Young-rags-to-mature-riches memoir by broker and motivational speaker Gardner.
Born and raised in the Milwaukee ghetto, the author pulled himself up from considerable disadvantage. He was fatherless, and his adored mother wasn’t always around; once, as a child, he spied her at a family funeral accompanied by a prison guard. When beautiful, evanescent Moms was there, Chris also had to deal with Freddie “I ain’t your goddamn daddy!” Triplett, one of the meanest stepfathers in recent literature. Chris did “the dozens” with the homies, boosted a bit and in the course of youthful adventure was raped. His heroes were Miles Davis, James Brown and Muhammad Ali. Meanwhile, at the behest of Moms, he developed a fondness for reading. He joined the Navy and became a medic (preparing badass Marines for proctology), and a proficient lab technician. Moving up in San Francisco, married and then divorced, he sold medical supplies. He was recruited as a trainee at Dean Witter just around the time he became a homeless single father.
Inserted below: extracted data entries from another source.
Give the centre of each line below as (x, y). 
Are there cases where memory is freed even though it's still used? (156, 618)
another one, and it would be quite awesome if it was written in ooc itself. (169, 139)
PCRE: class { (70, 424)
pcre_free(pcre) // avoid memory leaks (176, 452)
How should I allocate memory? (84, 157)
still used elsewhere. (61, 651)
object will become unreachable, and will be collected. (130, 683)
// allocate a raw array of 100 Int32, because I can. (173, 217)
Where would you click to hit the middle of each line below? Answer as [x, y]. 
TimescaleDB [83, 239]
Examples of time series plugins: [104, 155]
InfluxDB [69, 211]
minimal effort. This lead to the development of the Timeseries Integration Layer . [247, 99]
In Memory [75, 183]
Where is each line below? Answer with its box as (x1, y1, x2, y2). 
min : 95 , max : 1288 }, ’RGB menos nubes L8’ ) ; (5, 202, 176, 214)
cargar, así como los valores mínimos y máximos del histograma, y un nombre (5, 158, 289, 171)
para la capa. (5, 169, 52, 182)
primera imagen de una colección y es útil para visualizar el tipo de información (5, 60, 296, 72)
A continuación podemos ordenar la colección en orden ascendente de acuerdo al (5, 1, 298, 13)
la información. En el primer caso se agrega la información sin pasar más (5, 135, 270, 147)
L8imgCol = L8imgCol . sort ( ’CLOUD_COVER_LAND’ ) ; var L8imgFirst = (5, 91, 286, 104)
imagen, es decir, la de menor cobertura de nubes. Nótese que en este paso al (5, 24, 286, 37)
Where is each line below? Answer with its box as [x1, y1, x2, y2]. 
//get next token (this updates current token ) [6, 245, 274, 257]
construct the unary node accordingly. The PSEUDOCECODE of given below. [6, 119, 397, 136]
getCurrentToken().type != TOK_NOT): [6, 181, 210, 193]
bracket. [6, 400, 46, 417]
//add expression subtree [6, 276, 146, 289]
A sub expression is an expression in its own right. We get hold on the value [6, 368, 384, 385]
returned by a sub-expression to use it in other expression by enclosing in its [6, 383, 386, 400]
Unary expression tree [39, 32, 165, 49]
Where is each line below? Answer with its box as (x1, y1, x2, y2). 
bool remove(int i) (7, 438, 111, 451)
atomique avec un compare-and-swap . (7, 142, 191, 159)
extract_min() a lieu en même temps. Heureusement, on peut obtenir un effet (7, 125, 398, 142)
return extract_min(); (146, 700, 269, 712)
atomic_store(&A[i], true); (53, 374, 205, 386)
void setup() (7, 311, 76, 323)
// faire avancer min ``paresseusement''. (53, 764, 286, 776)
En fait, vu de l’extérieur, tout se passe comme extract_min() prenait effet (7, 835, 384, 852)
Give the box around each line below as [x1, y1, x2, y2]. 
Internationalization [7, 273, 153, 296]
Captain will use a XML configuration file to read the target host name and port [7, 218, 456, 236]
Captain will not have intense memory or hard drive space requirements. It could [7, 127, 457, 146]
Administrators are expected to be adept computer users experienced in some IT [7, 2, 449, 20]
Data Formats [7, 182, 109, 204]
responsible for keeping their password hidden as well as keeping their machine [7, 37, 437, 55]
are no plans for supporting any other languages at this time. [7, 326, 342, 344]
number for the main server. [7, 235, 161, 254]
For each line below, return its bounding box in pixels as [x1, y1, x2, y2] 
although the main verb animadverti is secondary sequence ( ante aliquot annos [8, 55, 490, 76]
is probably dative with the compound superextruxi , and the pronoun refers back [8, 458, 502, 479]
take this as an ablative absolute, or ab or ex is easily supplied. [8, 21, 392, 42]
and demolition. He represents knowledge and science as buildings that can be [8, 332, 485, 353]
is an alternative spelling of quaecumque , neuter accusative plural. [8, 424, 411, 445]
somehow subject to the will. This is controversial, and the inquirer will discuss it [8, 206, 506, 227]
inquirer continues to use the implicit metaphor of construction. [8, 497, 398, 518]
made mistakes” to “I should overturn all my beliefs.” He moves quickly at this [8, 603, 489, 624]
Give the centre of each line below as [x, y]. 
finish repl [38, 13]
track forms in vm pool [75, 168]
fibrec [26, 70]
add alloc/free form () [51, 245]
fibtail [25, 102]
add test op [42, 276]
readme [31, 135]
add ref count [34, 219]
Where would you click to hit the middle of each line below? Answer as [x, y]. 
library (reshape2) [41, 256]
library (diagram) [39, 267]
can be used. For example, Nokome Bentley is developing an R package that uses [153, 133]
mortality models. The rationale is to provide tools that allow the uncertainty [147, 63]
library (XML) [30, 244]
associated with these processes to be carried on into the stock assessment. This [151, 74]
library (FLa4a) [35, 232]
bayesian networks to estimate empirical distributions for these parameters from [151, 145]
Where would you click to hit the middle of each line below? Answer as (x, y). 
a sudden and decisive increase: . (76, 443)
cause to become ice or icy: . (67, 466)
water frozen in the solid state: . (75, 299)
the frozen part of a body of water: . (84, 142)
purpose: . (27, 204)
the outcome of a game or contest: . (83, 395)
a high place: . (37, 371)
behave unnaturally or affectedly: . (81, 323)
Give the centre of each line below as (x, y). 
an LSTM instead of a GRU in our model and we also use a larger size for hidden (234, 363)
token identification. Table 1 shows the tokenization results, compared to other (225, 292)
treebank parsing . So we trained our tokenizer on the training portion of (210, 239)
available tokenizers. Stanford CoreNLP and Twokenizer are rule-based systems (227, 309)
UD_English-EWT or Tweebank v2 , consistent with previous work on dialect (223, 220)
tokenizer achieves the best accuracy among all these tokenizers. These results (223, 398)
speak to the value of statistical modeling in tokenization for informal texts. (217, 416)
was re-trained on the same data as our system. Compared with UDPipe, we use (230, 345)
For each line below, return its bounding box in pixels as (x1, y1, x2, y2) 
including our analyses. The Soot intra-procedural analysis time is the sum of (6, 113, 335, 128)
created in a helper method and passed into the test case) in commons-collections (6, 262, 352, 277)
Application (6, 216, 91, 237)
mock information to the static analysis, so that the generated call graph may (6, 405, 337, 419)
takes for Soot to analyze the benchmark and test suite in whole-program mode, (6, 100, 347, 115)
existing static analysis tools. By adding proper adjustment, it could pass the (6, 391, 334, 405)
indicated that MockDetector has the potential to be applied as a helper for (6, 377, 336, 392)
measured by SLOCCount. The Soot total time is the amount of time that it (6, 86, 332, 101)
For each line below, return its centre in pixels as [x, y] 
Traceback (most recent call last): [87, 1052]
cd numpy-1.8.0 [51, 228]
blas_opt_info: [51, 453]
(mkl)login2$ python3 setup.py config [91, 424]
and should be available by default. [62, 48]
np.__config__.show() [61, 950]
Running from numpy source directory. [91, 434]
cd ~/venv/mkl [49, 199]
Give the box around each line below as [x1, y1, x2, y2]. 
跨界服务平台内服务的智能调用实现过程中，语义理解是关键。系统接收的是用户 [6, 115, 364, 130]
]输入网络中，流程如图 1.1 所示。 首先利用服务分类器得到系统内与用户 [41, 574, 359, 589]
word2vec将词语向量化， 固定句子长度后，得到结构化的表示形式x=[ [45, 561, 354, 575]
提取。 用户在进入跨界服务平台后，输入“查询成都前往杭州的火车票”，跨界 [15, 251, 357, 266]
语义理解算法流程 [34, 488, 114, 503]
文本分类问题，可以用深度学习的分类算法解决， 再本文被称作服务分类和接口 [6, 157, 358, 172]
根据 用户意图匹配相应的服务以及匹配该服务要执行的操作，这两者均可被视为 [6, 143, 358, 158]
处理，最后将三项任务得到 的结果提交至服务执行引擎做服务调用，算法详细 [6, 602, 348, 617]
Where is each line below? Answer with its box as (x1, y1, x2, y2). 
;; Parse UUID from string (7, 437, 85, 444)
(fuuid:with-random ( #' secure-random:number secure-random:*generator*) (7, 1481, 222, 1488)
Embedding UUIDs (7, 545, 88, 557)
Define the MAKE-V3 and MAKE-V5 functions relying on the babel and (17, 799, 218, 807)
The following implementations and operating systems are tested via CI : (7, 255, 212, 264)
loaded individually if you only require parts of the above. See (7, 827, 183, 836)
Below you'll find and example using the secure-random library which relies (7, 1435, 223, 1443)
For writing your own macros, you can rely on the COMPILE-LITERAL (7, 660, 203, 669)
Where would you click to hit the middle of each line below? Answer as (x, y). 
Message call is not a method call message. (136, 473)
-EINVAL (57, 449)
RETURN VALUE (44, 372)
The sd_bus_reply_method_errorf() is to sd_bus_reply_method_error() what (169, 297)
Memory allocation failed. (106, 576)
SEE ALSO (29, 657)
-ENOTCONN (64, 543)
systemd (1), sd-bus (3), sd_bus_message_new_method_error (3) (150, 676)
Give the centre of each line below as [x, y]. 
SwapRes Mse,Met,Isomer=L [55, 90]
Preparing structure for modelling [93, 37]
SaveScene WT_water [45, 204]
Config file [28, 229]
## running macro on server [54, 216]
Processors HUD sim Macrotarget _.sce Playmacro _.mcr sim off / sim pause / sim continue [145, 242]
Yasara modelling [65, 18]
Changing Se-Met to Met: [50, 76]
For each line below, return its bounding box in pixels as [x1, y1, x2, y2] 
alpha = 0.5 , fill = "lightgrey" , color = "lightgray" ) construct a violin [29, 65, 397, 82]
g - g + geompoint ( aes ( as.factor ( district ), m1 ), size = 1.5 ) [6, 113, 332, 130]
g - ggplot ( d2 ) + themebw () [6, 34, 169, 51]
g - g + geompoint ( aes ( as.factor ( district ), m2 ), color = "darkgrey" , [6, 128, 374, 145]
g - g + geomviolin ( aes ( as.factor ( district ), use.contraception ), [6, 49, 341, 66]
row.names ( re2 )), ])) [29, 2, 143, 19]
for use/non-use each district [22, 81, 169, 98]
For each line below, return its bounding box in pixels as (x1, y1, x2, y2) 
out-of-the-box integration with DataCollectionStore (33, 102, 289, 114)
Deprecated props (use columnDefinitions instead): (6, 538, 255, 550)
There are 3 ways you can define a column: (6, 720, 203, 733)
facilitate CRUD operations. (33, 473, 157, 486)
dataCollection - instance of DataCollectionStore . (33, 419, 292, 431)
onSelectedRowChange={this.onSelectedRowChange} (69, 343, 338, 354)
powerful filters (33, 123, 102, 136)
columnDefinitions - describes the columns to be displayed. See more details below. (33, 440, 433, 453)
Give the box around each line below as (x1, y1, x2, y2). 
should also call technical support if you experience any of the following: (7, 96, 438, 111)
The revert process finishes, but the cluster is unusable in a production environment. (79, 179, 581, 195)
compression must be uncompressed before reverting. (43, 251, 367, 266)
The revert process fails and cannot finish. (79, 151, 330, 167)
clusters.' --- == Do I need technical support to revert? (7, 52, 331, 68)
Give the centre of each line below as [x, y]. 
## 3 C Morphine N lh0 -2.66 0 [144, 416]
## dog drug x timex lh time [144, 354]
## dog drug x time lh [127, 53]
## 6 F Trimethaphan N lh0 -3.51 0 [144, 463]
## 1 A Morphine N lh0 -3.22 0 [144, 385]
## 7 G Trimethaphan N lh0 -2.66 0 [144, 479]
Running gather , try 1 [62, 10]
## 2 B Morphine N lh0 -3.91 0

All his belongings in a shopping cart, Gardner sometimes slept with his young son at the office (apparently undiscovered by the night cleaning crew). The two also frequently bedded down in a public restroom. After Gardner’s talents were finally appreciated by the firm of Bear Stearns, his American Dream became real. He got the cool duds, hot car and fine ladies so coveted from afar back in the day. He even had a meeting with Nelson Mandela. Through it all, he remained a prideful parent. His own no-daddy blues are gone now.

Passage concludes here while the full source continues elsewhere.